Look through the entries. Copy each line that has the word "werden".

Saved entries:
- Opening Delimiter -

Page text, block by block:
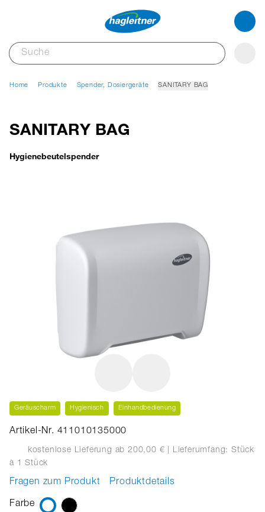
Home Produkte Spender, Dosiergeräte SANITARY BAG
SANITARY BAG
Hygienebeutelspender
Geräuscharm Hygienisch Einhandbedienung
Artikel-Nr. 411010135000
kostenlose Lieferung ab 200,00 € | Lieferumfang: Stück
à 1 Stück
Fragen zum Produkt Produktdetails
Farbe
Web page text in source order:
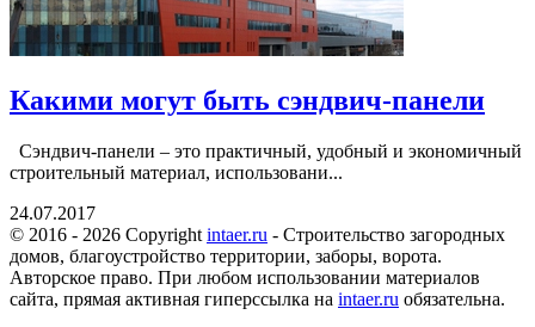
Какими могут быть сэндвич-панели
Сэндвич-панели – это практичный, удобный и экономичный
строительный материал, использовани...
24.07.2017
© 2016 - 2026 Copyright intaer.ru - Cтроительство загородных
домов, благоустройство территории, заборы, ворота.
Авторское право. При любом использовании материалов
сайта, прямая активная гиперссылка на intaer.ru обязательна.
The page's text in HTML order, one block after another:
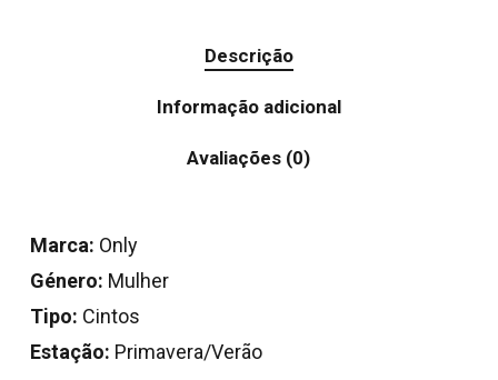
Descrição
Informação adicional
Avaliações (0)
Marca: Only
Género: Mulher
Tipo: Cintos
Estação: Primavera/Verão
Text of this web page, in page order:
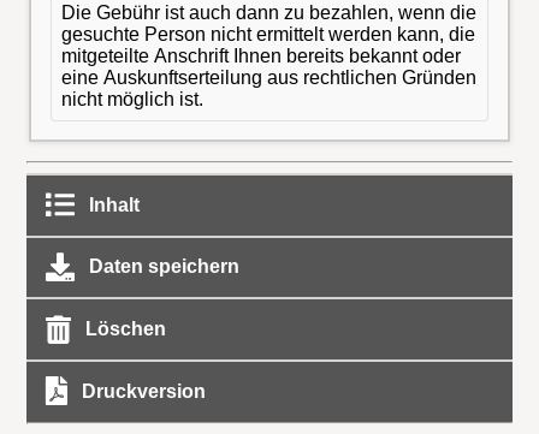
Die Gebühr ist auch dann zu bezahlen, wenn die
gesuchte Person nicht ermittelt werden kann, die
mitgeteilte Anschrift Ihnen bereits bekannt oder
eine Auskunftserteilung aus rechtlichen Gründen
nicht möglich ist.
Inhalt
Daten speichern
Löschen
Druckversion
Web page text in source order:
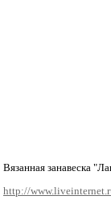
Вязанная занавеска
http://
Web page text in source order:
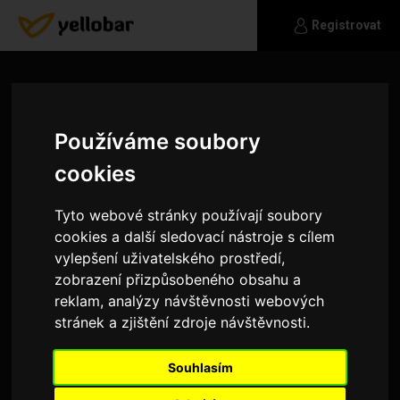
Používáme soubory
cookies
Tyto webové stránky používají soubory
cookies a další sledovací nástroje s cílem
vylepšení uživatelského prostředí,
zobrazení přizpůsobeného obsahu a
reklam, analýzy návštěvnosti webových
stránek a zjištění zdroje návštěvnosti.
Souhlasím
Registrovat
CasualCelebrity
Ahoj, hledám holku tak cca mezi 20-30 lety, která
by měla zájem o dopisování, můžeme si povídat
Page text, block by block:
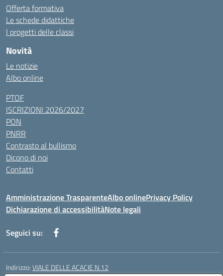
Offerta formativa
Le schede didattiche
I progetti delle classi
Novità
Le notizie
Albo online
PTOF
ISCRIZIONI 2026/2027
PON
PNRR
Contrasto al bullismo
Dicono di noi
Contatti
Amministrazione TrasparenteAlbo onlinePrivacy Policy
Dichiarazione di accessibilitàNote legali
Seguici su:
Indirizzo:VIALE DELLE ACACIE N.12
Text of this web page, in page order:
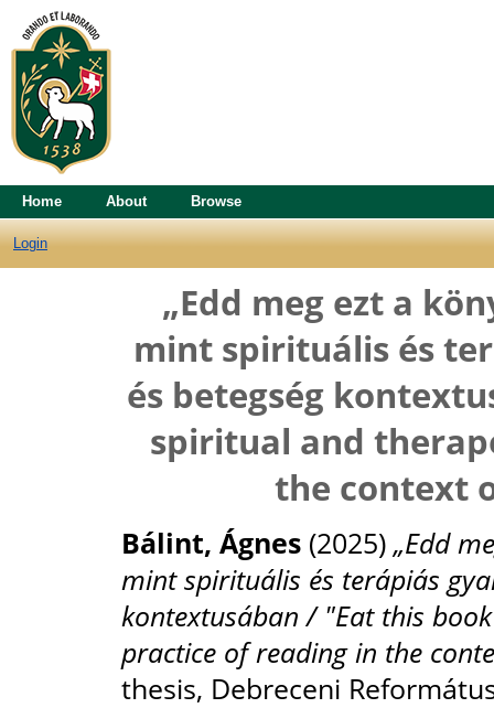
Home About Browse
Login
„Edd meg ezt a
mint spirituális és
és betegség
spiritual and
the context
Bálint, Ágnes (2025) „Edd
mint spirituális és terápiás
kontextusában / "Eat this
practice of reading in the
thesis, Debreceni
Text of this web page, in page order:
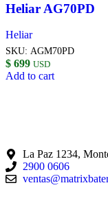
Heliar AG70PD
Heliar
SKU: AGM70PD
$ 699 USD
Add to cart
La Paz 1234,
2900 0606
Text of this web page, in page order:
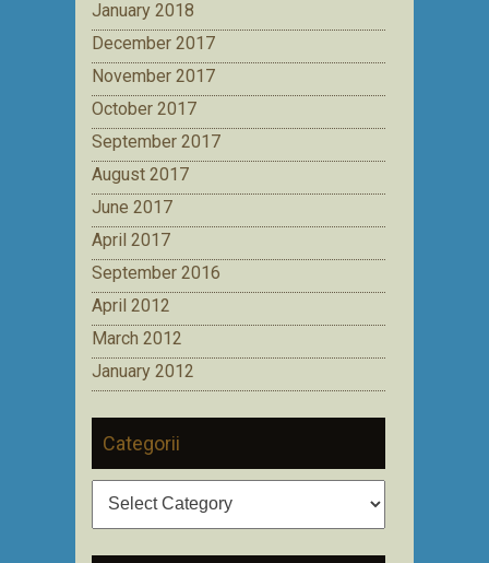
January 2018
December 2017
November 2017
October 2017
September 2017
August 2017
June 2017
April 2017
September 2016
April 2012
March 2012
January 2012
Categorii
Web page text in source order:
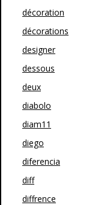
décoration
décorations
designer
dessous
deux
diabolo
diam11
diego
diferencia
diff
diffrence
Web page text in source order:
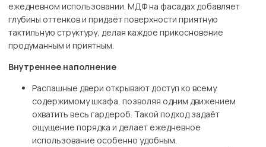
ежедневном использовании. МДФ на фасадах добавляет
глубины оттенков и придаёт поверхности приятную
тактильную структуру, делая каждое прикосновение
продуманным и приятным.
Внутреннее наполнение
Распашные двери открывают доступ ко всему
содержимому шкафа, позволяя одним движением
охватить весь гардероб. Такой подход задаёт
ощущение порядка и делает ежедневное
использование особенно удобным.
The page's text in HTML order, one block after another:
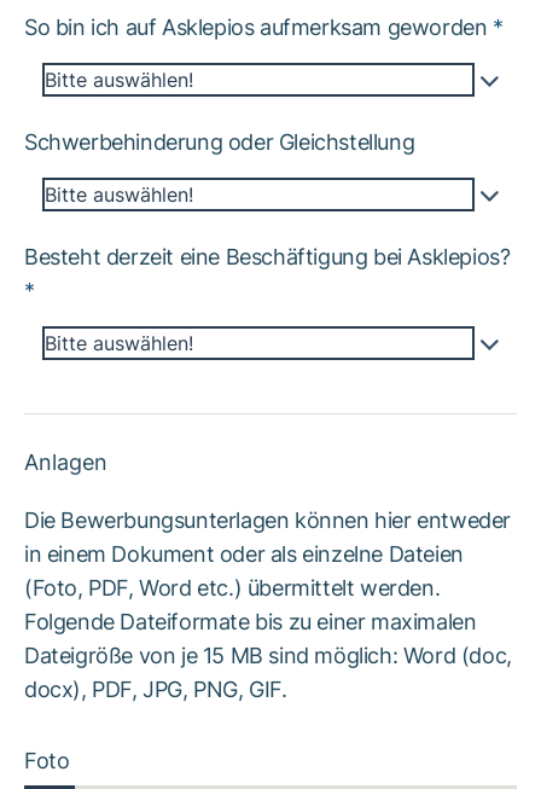
So bin ich auf Asklepios aufmerksam geworden *
Bitte auswählen!
Schwerbehinderung oder Gleichstellung
Bitte auswählen!
Besteht derzeit eine Beschäftigung bei Asklepios?
*
Bitte auswählen!
Anlagen
Die Bewerbungsunterlagen können hier entweder
in einem Dokument oder als einzelne Dateien
(Foto, PDF, Word etc.) übermittelt werden.
Folgende Dateiformate bis zu einer maximalen
Dateigröße von je 15 MB sind möglich: Word (doc,
docx), PDF, JPG, PNG, GIF.
Foto

- Closing Delimiter -

— Output for this task —
gesuchte Person nicht ermittelt werden kann, die
(Foto, PDF, Word etc.) übermittelt werden.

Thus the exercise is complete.